Whale Rider (++): Definitely the biggest crowd-pleaser of this festival. A young girl, the granddaughter of a Maori chief, must prove herself to her grandfather who expects to pass the baton to a male. Lots of local color, including both leads and extras from the local population. Whale Rider is my choice for Best Director and Best Script of SIFF 2003, and the Fool Serious award winner for Best Script.
The Wild Dogs (no rating): This is a strange, very personal, very politically-correct tragedy studying Romanian society in the post-Communist period. An American pornography producer flies to Romania in hopes of filming child pornography, with the assistance of a corrupt Western diplomat, but repents and winds up more interested in the subculture of crippled and deformed beggars. In parallel subplots, the diplomat's wife "adopts" a legless street urchin, and a dogcatcher tasked with reducing Bucharest's epic population of feral dogs repents and attempts to futilely shield a few of them. I can't say that I enjoyed this film, but I don't think it is meant to be enjoyed. I have not rated this film since I saw it after zero sleep the night before (ballot-counting).

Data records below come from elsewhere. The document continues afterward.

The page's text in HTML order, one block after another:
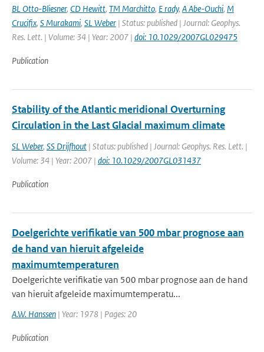
BL Otto-Bliesner, CD Hewitt, TM Marchitto, E rady, A Abe-Ouchi, M
Crucifix, S Murakami, SL Weber | Status: published | Journal: Geophys.
Res. Lett. | Volume: 34 | Year: 2007 | doi: 10.1029/2007GL029475
Publication
Stability of the Atlantic meridional Overturning
Circulation in the Last Glacial maximum climate
SL Weber, SS Drijfhout | Status: published | Journal: Geophys. Res. Lett. |
Volume: 34 | Year: 2007 | doi: 10.1029/2007GL031437
Publication
Doelgerichte verifikatie van 500 mbar prognose aan
de hand van hieruit afgeleide
maximumtemperaturen
Doelgerichte verifikatie van 500 mbar prognose aan de hand
van hieruit afgeleide maximumtemperatu...
A.W. Hanssen | Year: 1978 | Pages: 20
Publication
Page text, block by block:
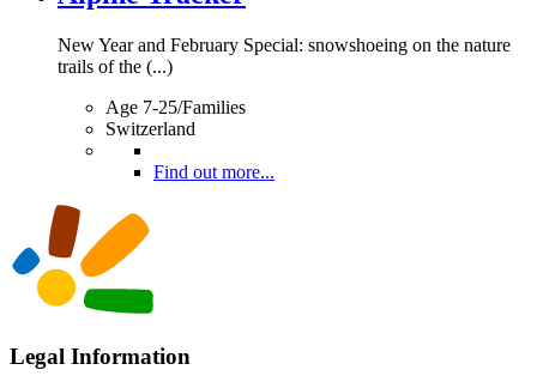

Winged Migration (+): This documentary follows migrating birds, literally, with truly breathtaking aerial photography. If you liked Baraka, you'll like Winged Migration. Winged Migration is the most beautiful film I have seen in years, and beauty and majesty are what this is about. Don't go in expecting to learn about birds, this is pure art direction. Winged Migration is my choice for Best Cinematographer and Best Music of SIFF 2003.